Johan Schobert’s exact birth year seems uncertain and has been listed as anywhere between 1720 and 1740, with a cautious consensus of 1735. Beginning in 1760 he was a harpsichordist in the service of the Prince de Conti in Paris. He had interactions with the Mozart family, specifically the father, Leopold, who reportedly said that his children could play Schobert’s music with ease. When you consider that one of his children was young Wolfgang Amadeus, who was already composing by the age of four, his statement isn’t quite as insulting as it first seems, though he probably meant it to be.
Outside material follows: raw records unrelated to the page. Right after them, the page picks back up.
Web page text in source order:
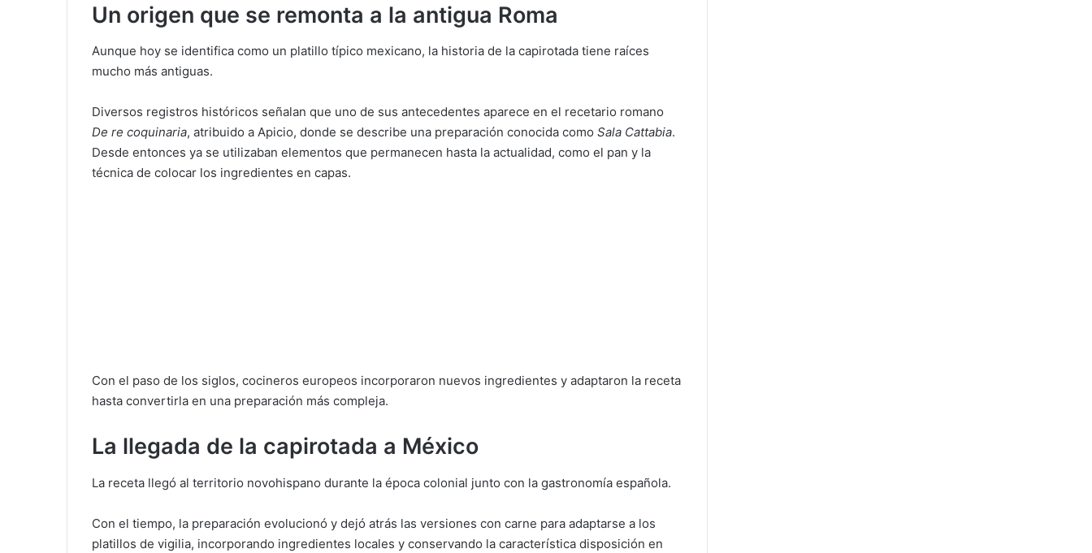
Un origen que se remonta a la antigua Roma
Aunque hoy se identifica como un platillo típico mexicano, la historia de la capirotada tiene raíces
mucho más antiguas.
Diversos registros históricos señalan que uno de sus antecedentes aparece en el recetario romano
De re coquinaria, atribuido a Apicio, donde se describe una preparación conocida comoSala Cattabia.
Desde entonces ya se utilizaban elementos que permanecen hasta la actualidad, como el pan y la
técnica de colocar los ingredientes en capas.
Con el paso de los siglos, cocineros europeos incorporaron nuevos ingredientes y adaptaron la receta
hasta convertirla en una preparación más compleja.
La llegada de la capirotada a México
La receta llegó al territorio novohispano durante la época colonial junto con la gastronomía española.
Con el tiempo, la preparación evolucionó y dejó atrás las versiones con carne para adaptarse a los
platillos de vigilia, incorporando ingredientes locales y conservando la característica disposición en

Actually, Wolfgang was fond of Schobert’s work from childhood. However, daddy Leopold also stated that “Schobert is not at all the man he is said to be—he flatters to one’s face and is utterly false,” so their relationship was certainly a touch odd. Regardless, Wolfgang would teach his music for years, and he even quoted some of Schobert’s melodies in his own works.
Yes, everything was going well enough for Johann and his family until a disastrous encounter with some of the local flora sometime in the summer of 1767. He had picked some wild mushrooms, cooked them, and served them to his wife and child, as well as to himself. Apparently a local tavern keeper had warned him against doing this without proper knowledge, and he was right. The mushrooms were poisonous and killed all three of them, plus a servant and others. Mycology was not one of his strong points.